» THE TASK:
Beneath this task are records; print exactly the stretch of them from the line with "int3 dims; [75, 201]" through the line with "Give the centre", both ends included.

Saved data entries
· · ·

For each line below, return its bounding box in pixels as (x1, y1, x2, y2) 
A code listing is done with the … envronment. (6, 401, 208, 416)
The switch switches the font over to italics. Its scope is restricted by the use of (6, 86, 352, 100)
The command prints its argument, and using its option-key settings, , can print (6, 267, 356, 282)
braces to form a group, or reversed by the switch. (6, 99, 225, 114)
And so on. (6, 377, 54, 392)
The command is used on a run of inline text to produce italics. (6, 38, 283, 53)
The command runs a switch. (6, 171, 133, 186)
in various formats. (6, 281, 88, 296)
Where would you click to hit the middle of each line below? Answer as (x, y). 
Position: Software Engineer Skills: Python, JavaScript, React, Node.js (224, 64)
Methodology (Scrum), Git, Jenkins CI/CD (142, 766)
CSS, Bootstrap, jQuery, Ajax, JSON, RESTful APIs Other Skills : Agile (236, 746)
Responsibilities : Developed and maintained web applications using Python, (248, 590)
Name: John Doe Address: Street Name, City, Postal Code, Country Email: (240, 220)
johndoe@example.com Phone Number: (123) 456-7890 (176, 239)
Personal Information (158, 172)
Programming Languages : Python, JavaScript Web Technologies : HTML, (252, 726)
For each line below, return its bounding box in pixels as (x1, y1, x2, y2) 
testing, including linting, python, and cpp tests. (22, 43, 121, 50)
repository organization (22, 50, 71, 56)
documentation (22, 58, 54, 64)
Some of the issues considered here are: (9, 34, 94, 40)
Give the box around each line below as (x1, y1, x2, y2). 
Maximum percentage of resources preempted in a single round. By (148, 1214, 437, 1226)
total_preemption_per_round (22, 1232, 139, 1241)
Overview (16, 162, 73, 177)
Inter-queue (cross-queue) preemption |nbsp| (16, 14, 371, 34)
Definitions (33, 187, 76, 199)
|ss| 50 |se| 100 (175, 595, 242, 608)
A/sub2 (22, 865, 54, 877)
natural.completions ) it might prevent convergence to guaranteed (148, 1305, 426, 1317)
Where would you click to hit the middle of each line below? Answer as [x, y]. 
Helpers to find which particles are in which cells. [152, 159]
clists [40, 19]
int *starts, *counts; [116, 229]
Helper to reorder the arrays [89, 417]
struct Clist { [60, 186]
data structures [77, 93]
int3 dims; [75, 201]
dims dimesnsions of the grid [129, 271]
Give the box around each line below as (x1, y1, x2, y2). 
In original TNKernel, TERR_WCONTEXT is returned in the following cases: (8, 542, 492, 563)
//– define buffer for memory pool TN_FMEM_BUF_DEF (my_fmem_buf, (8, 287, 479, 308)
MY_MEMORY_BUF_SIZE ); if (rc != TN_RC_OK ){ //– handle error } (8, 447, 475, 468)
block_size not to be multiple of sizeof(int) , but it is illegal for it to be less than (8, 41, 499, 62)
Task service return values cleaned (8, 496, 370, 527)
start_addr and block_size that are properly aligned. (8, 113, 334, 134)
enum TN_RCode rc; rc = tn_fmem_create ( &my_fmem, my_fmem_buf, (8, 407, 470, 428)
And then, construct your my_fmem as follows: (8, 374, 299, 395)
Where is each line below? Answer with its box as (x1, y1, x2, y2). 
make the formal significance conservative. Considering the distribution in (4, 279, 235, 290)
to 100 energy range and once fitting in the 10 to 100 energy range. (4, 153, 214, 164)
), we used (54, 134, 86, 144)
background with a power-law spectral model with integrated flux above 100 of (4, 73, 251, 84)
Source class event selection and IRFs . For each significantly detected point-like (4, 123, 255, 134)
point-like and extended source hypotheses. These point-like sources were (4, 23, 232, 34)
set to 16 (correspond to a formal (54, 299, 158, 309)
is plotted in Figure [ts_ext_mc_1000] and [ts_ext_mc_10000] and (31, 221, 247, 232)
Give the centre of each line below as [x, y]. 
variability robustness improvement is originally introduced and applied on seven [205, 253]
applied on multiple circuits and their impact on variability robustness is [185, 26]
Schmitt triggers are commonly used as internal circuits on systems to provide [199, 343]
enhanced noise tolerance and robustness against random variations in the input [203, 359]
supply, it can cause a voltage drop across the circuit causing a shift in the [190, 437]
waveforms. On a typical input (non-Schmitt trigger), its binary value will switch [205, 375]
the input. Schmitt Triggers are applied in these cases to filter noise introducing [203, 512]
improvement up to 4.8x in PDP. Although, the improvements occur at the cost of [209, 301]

· · ·

» EXERCISE RESULT:
int3 dims; [75, 201]
dims dimesnsions of the grid [129, 271]
Give the box around each line below as (x1, y1, x2, y2). 
In original TNKernel, TERR_WCONTEXT is returned in the following cases: (8, 542, 492, 563)
//– define buffer for memory pool TN_FMEM_BUF_DEF (my_fmem_buf, (8, 287, 479, 308)
MY_MEMORY_BUF_SIZE ); if (rc != TN_RC_OK ){ //– handle error } (8, 447, 475, 468)
block_size not to be multiple of sizeof(int) , but it is illegal for it to be less than (8, 41, 499, 62)
Task service return values cleaned (8, 496, 370, 527)
start_addr and block_size that are properly aligned. (8, 113, 334, 134)
enum TN_RCode rc; rc = tn_fmem_create ( &my_fmem, my_fmem_buf, (8, 407, 470, 428)
And then, construct your my_fmem as follows: (8, 374, 299, 395)
Where is each line below? Answer with its box as (x1, y1, x2, y2). 
make the formal significance conservative. Considering the distribution in (4, 279, 235, 290)
to 100 energy range and once fitting in the 10 to 100 energy range. (4, 153, 214, 164)
), we used (54, 134, 86, 144)
background with a power-law spectral model with integrated flux above 100 of (4, 73, 251, 84)
Source class event selection and IRFs . For each significantly detected point-like (4, 123, 255, 134)
point-like and extended source hypotheses. These point-like sources were (4, 23, 232, 34)
set to 16 (correspond to a formal (54, 299, 158, 309)
is plotted in Figure [ts_ext_mc_1000] and [ts_ext_mc_10000] and (31, 221, 247, 232)
Give the centre of each line below as [x, y]. 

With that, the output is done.